Here, I changed the Adventure Works schema by adding a DimGroup and DimGroupEmployee tables. The DimGroup dimension is a parent-child dimension that lets the end user slice data by territory. An employee can be associated with one or more territories (think of a sales manager that covers multiple territories. This M2M relationship (groups-territories) is resolved via the DimGroupEmployee table. In the cube, the DimGroup is configured to join the Reseller Sales measure group via a Group Employee factless measure group that is bound to the DimGroupEmployee table. This lets us browse the reseller measures by group.

So, everything is cool, right? Yes, at least until I realized that the aggregated totals need to be adjusted for some account groups. To demonstrate this, suppose that you need a scope assignment that overwrites the Georgia's total.

([Group].[Groups].[Georgia], [Measures].[Reseller Sales Amount]) = 10;

Do you see the problem? The Group1 total didn't budge. However, if you do the same on a parent-child dimension that joins the measure group via a regular relationship, the total would change. Microsoft declared this behavior with M2M by design. When you come to think about it, it makes sense. To aggregate the measures, the server must go via the bridge table (DimGroupEmployee) to find the qualifying members (DimEmployee) that belong to the member on the one side of the relationship. So, when you make an assignment, you are essentially overwriting this behavior.

If a calculation has a slice in a M2M dimension, it applies to a cell only if the cell coordinate matches the M2M slice. When a cell is at a higher level for the M2M attribute, the calculation does not apply and will not be rolled up to the parent level. Intuitively, M2M attribute is non-aggregatable. In this case, when calculating grand total, the SSAS calculation engine will not sum up the subtotals from each group. However, if the assignment is made on many side (DimEmployee in our case), then the aggregating on DimGroup will work as expected.

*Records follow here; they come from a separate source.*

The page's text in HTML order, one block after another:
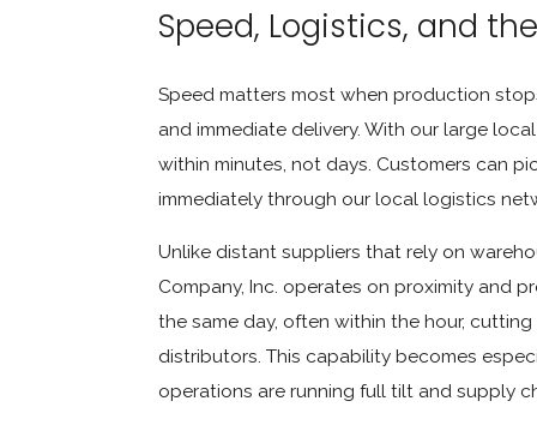
Speed, Logistics, and
Speed matters most when production
and immediate delivery. With our large
within minutes, not days. Customers can
immediately through our local logistics
Unlike distant suppliers that rely on
Company, Inc. operates on proximity and
the same day, often within the hour,
distributors. This capability becomes
operations are running full tilt and supply
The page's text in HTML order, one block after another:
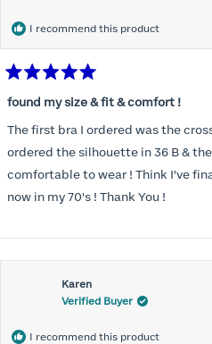
I recommend this product
5
of
5
stars
found my size & fit & comfort !
The first bra I ordered was the
ordered the silhouette in 36 B &
comfortable to wear ! Think I've
now in my 70's ! Thank You !
Karen
Verified Buyer
I recommend this product
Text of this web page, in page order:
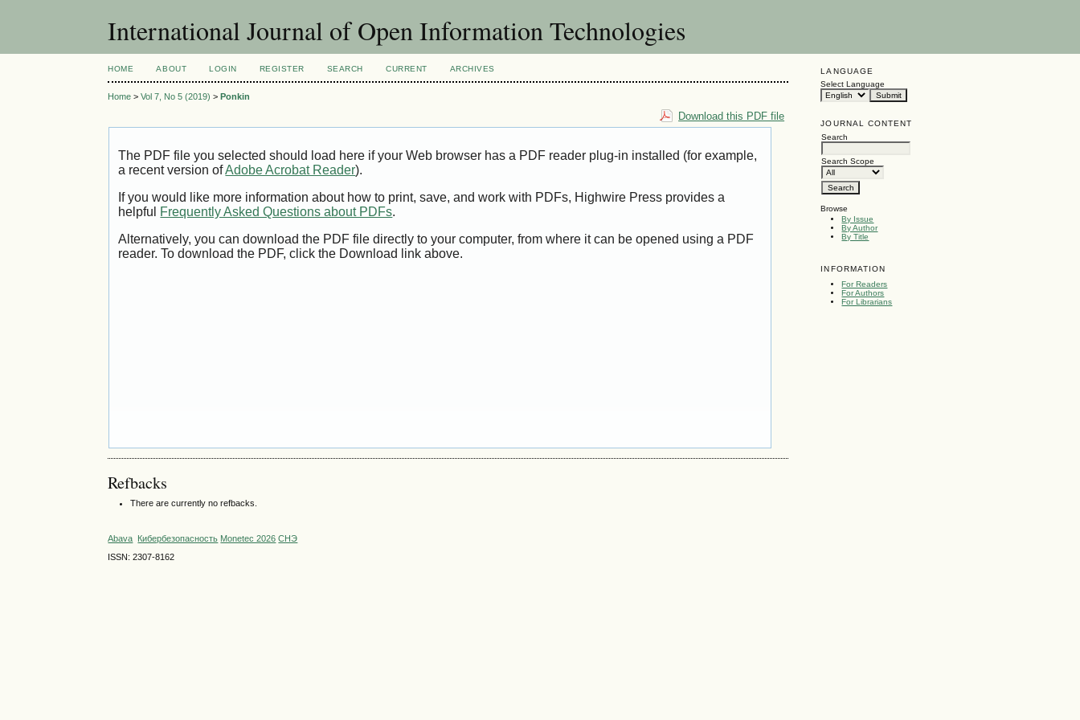
International Journal of Open Information Technologies
LANGUAGE
Select Language
JOURNAL CONTENT
Search
Search Scope
Browse
By Issue
By Author
By Title
INFORMATION
For Readers
For Authors
For Librarians
HOME ABOUT LOGIN REGISTER SEARCH CURRENT ARCHIVES
Home >Vol 7, No 5 (2019) >Ponkin
Download this PDF file
The PDF file you selected should load here if your Web browser has a PDF reader plug-in installed (for example,
a recent version ofAdobe Acrobat Reader).
If you would like more information about how to print, save, and work with PDFs, Highwire Press provides a
helpful Frequently Asked Questions about PDFs.
Alternatively, you can download the PDF file directly to your computer, from where it can be opened using a PDF
reader. To download the PDF, click the Download link above.
Refbacks
There are currently no refbacks.
Abava Кибербезопасность Monetec 2026 СНЭ
ISSN: 2307-8162
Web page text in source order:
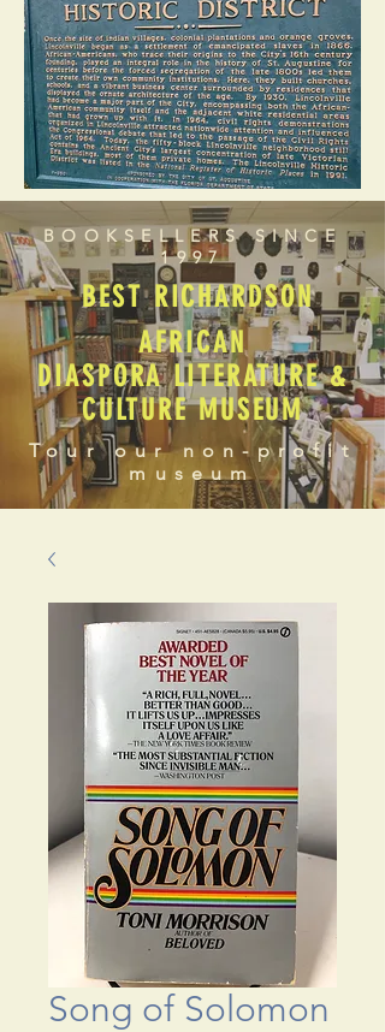
BOOKSELLERS SINCE
1997
BEST RICHARDSON
AFRICAN
DIASPORA LITERATURE &
CULTURE MUSEUM
Tour our non-profit
museum
Song of Solomon
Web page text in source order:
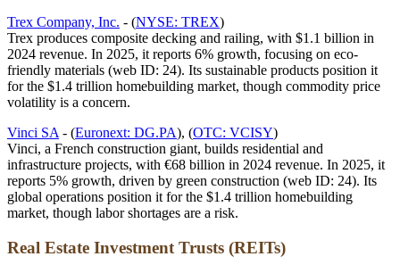
Trex Company, Inc. - (NYSE: TREX)
Trex produces composite decking and railing, with $1.1 billion in
2024 revenue. In 2025, it reports 6% growth, focusing on eco-
friendly materials (web ID: 24). Its sustainable products position it
for the $1.4 trillion homebuilding market, though commodity price
volatility is a concern.
Vinci SA - (Euronext: DG.PA), (OTC: VCISY)
Vinci, a French construction giant, builds residential and
infrastructure projects, with €68 billion in 2024 revenue. In 2025, it
reports 5% growth, driven by green construction (web ID: 24). Its
global operations position it for the $1.4 trillion homebuilding
market, though labor shortages are a risk.
Real Estate Investment Trusts (REITs)
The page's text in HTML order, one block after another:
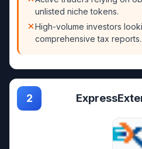
unlisted niche tokens.
High-volume investors
comprehensive tax reports.
2
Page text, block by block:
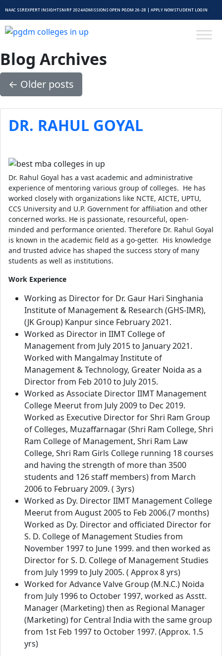
NAAC SSREXPERT INSIGHTSNIRF 2024ADMISSIONS OPEN PGDM 26-28 | APPLY NOWSTUDENT LOGIN
Blog Archives
← Older posts
DR. RAHUL GOYAL
Dr. Rahul Goyal has a vast academic and administrative
experience of mentoring various group of colleges. He has
worked closely with organizations like NCTE, AICTE, UPTU,
CCS University and U.P. Government for affiliation and other
concerned works. He is passionate, resourceful, open-
minded and performance oriented. Therefore Dr. Rahul Goyal
is known in the academic field as a go-getter. His knowledge
and trusted advice has shaped the success story of many
students as well as institutions.
Work Experience
Working as Director for Dr. Gaur Hari Singhania
Institute of Management & Research (GHS-IMR),
(JK Group) Kanpur since February 2021.
Worked as Director in IIMT College of
Management from July 2015 to January 2021.
Worked with Mangalmay Institute of
Management & Technology, Greater Noida as a
Director from Feb 2010 to July 2015.
Worked as Associate Director IIMT Management
College Meerut from July 2009 to Dec 2019.
Worked as Executive Director for Shri Ram Group
of Colleges, Muzaffarnagar (Shri Ram College, Shri
Ram College of Management, Shri Ram Law
College, Shri Ram Girls College running 18 courses
and having the strength of more than 3500
students and 126 staff members) from March
2006 to February 2009. ( 3yrs)
Worked as Dy. Director IIMT Management College
Meerut from August 2005 to Feb 2006.(7 months)
Worked as Dy. Director and officiated Director for
S. D. College of Management Studies from
November 1997 to June 1999. and then worked as
Director for S. D. College of Management Studies
from July 1999 to July 2005. ( Approx 8 yrs)
Worked for Advance Valve Group (M.N.C.) Noida
from July 1996 to October 1997, worked as Asstt.
Manager (Marketing) then as Regional Manager
(Marketing) for Central India with the same group
from 1st Feb 1997 to October 1997. (Approx. 1.5
yrs)
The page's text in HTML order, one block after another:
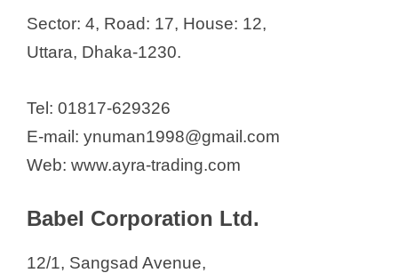
Sector: 4, Road: 17, House: 12,
Uttara, Dhaka-1230.
Tel: 01817-629326
E-mail: ynuman1998@gmail.com
Web: www.ayra-trading.com
Babel Corporation Ltd.
12/1, Sangsad Avenue,
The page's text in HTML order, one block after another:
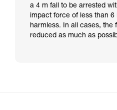
a 4 m fall to be arrested
impact force of less than 6
harmless. In all cases, the
reduced as much as
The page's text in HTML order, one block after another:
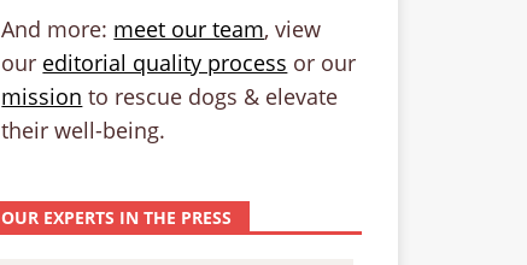
And more: meet our team, view
our editorial quality process or our
mission to rescue dogs & elevate
their well-being.
OUR EXPERTS IN THE PRESS
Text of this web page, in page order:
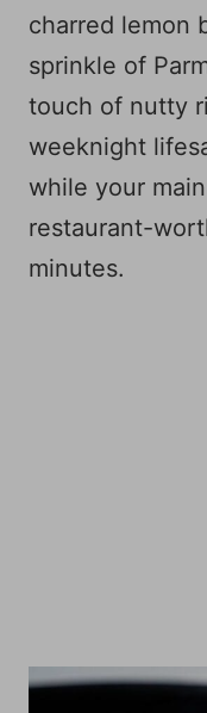
charred lemon
sprinkle of
touch of nutty
weeknight
while your
restaurant-
minutes.

Now, of course as a modeler, you would hope of a magic switch to let you roll up the assigned values to align the M2M behavior with regular relationships but for now we have to deal with the "by design" behavior. Microsoft suggested a workaround to introduce a scope assignment that forces the M2M members to aggregate, something like:

SCOPE ([Group].[Groups].Members);  

   

this =

  IIF (IsAncestor ([Group].[Groups].CurrentMember, [Group].[Groups].[Georgia]),

       sum([Group].[Groups].CurrentMember.children),

     ([Group].[Groups].CurrentMember, [Measures].[Reseller Sales Amount])

     );   

End scope;   

 

This works but it may introduce a performance penalty with larger dimensions. Instead, in our case, we decided not to use an assignment at all. We introduced a new helper measure to the measure group (FactResellerSales in this case) that would perform the required calculations. Since the measure values are mapped multiple times to the many side, we use simple assignments to zero out the measure for the groups that it doesn't apply.